In this paper, we present a multi-wavelength analysis of an eruptive white-light M3.2 flare which occurred in active region NOAA 10486 on November 1, 2003. Excellent set of high resolution observations made by RHESSI and TRACE provide clear evidence of significant pre-flare activities for ~9 minutes in the form of an initiation phase observed at EUV/UV wavelengths followed by the X-ray precursor phase. During the initiation phase, we observed localized brightenings in the highly sheared core region close to the filament and interactions among short EUV loops overlying the filament which led to the opening of magnetic field lines.

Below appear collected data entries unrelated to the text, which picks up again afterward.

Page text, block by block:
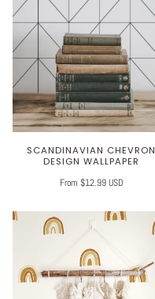
SCANDINAVIAN CHEVRON
DESIGN WALLPAPER
From $12.99 USD
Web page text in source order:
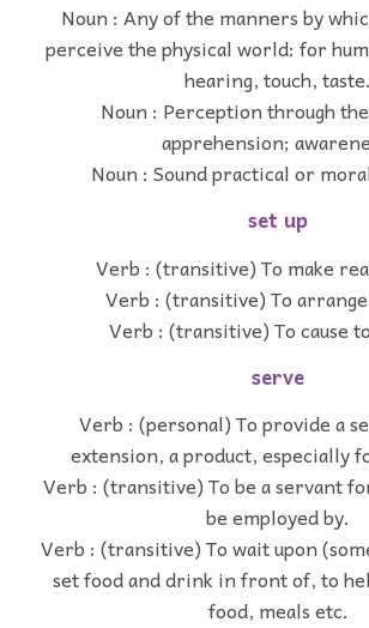
Noun : Any of the manners by
perceive the physical world: for
hearing, touch, taste.
Noun : Perception through
apprehension;
Noun : Sound practical or
set up
Verb : (transitive) To make
Verb : (transitive) To
Verb : (transitive) To cause
serve
Verb : (personal) To provide a
extension, a product, especially
Verb : (transitive) To be a servant
be employed by.
Verb : (transitive) To wait upon
set food and drink in front of, to
food, meals etc.
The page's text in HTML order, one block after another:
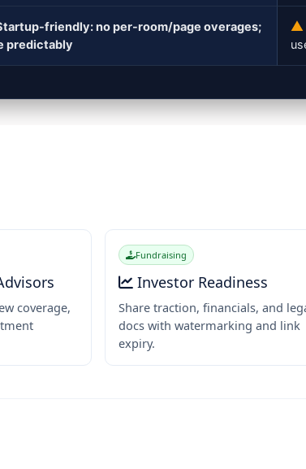
friendly: no per-room/page overages;
predictably
coverage,
Fundraising
Investor Readiness
Share traction, financials, and
docs with watermarking and link
expiry.
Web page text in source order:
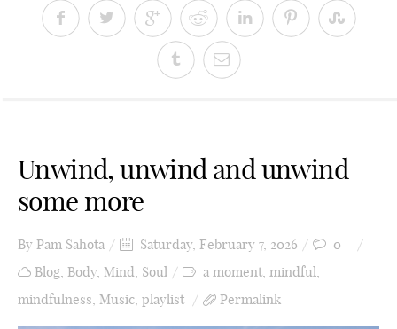
Unwind, unwind and unwind
some more
By Pam Sahota Saturday, February 7, 2026
0
Blog, Body, Mind, Soul a moment, mindful,
mindfulness, Music, playlist Permalink
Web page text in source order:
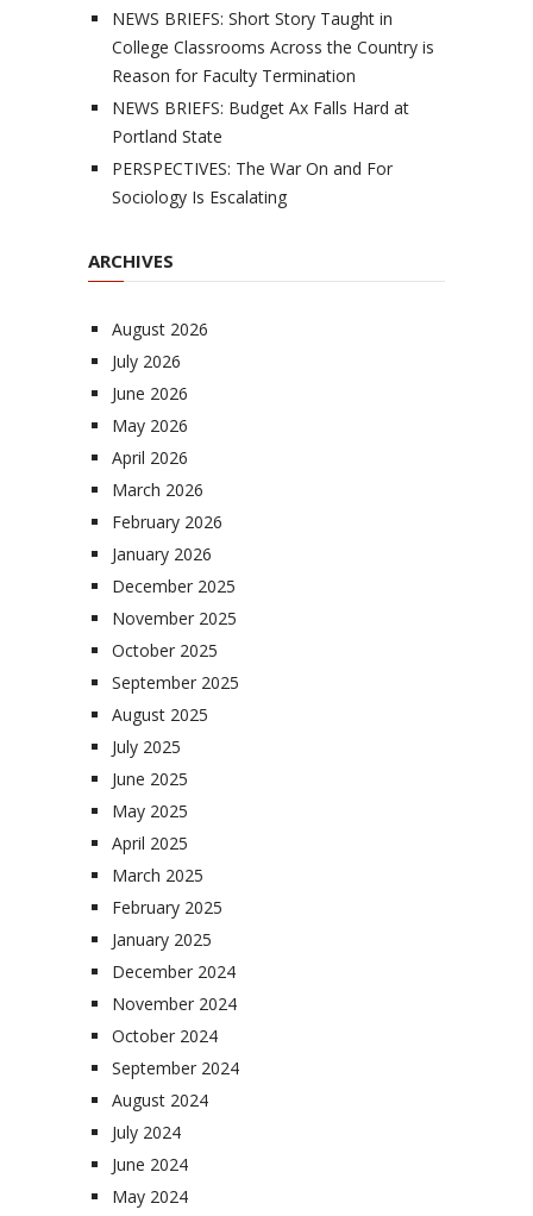
NEWS BRIEFS: Short Story Taught in
College Classrooms Across the Country is
Reason for Faculty Termination
NEWS BRIEFS: Budget Ax Falls Hard at
Portland State
PERSPECTIVES: The War On and For
Sociology Is Escalating
ARCHIVES
August 2026
July 2026
June 2026
May 2026
April 2026
March 2026
February 2026
January 2026
December 2025
November 2025
October 2025
September 2025
August 2025
July 2025
June 2025
May 2025
April 2025
March 2025
February 2025
January 2025
December 2024
November 2024
October 2024
September 2024
August 2024
July 2024
June 2024
May 2024
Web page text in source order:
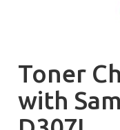
Toner
with
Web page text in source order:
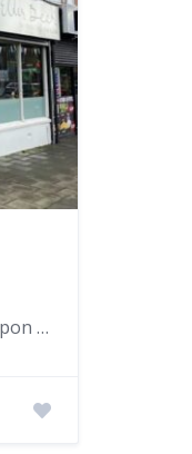
290 Chillingham Rd, Newcastle upon Tyne, UK
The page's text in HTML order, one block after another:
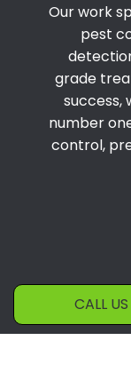
CALL US
Our work
pest
grade
success,
number
control,
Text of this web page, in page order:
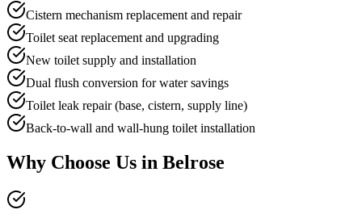
Cistern mechanism replacement and repair
Toilet seat replacement and upgrading
New toilet supply and installation
Dual flush conversion for water savings
Toilet leak repair (base, cistern, supply line)
Back-to-wall and wall-hung toilet installation
Why Choose Us in Belrose
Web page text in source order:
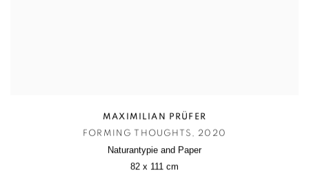
MAXIMILIAN PRÜFER
FORMING THOUGHTS , 2020
Naturantypie and Paper
82 x 111 cm
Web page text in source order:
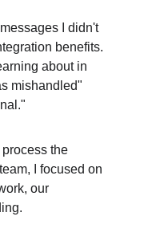
I didn't
benefits.
about in
mishandled"
the
I focused on
our

The X-ray precursor phase is manifested in RHESSI measurements below ~30 keV and coincided with the beginning of flux emergence at the flaring location along with early signatures of the eruption. From the RHESSI observations, we conclude that both plasma heating and electron acceleration occurred during the precursor phase. The main flare is consistent with the standard flare model. However, after the impulsive phase, intense HXR looptop source was observed without significant footpoint emission. More intriguingly, for a brief period the looptop source exhibited strong HXR emission with energies up to 100 keV and significant non-thermal characteristics. The present study indicates a causal relation between the activities in the preflare and main flare. We also conclude that pre-flare activities, occurred in the form of subtle magnetic reorganization along with localized magnetic reconnection, played a crucial role in destabilizing the active region filament leading to solar eruptive flare and associated large-scale phenomena.